San Antonio beat out El Paso to get an ABA loaner franchise.
Billy Joe “Red” McCombs recently passed away at the age of 95 and left behind a legacy in sports as the owner of the National Football League’s Minnesota Vikings and also as one of the original owners of the American Basketball Association’s San Antonio Spurs. San Antonio Spurs ownership paid $3.2 million to enter the National Basketball Association in June 1976, one of four teams that ended up in the NBA with the Denver Nuggets, Indiana Pacers and the New York Nets. San Antonio was not supposed to have a permanent ABA team. There is a rather interesting story that could not be replicated today. The ABA really was a floating craps game with franchises moving from city to city or just going out of business. The ABA team in Dallas was in bad shape financially from day one.

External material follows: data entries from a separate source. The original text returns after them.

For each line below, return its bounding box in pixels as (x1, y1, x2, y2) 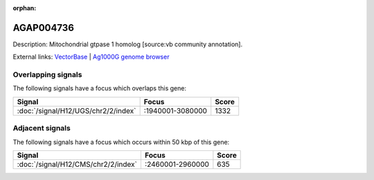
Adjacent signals (12, 123, 71, 133)
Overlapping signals (12, 70, 82, 79)
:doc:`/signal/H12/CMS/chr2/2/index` (17, 159, 138, 169)
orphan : (12, 4, 37, 12)
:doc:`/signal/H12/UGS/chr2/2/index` (17, 106, 136, 115)
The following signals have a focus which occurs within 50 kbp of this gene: (12, 138, 230, 146)
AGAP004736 (12, 21, 74, 34)
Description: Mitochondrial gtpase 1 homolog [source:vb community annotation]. (12, 40, 242, 48)

The San Antonio Spurs basketball franchise began life as the Dallas Chaparrals in 1967-68. By 1971, the Dallas ownership renamed the team the Texas Chaparrals and expanded the club’s territory by playing in Dallas, Fort Worth and Lubbock, Texas. That was a failure. According to Steve “Snapper” Jones, an ABA player and eventually an NBA TV analyst, the team was “loaned” by Chaparrals ownership to San Antonio interests just to see if San Antonio had any interest in the ABA team. It was a three year lend-lease deal. San Antonio was chosen over El Paso. San Antonio would support the team and the franchise never went back to Dallas. But there was no guarantee the franchise, which Angelo Drossos, McCombs, John Schaefer and Art Burdick bought for $1.6 million on April 9th, 1973 from Dallas businessmen, would succeed in San Antonio. There wasn’t much interest in the team when it arrived in the Alamo city. San Antonio became a solid small-market NBA team after starting out as a loaner.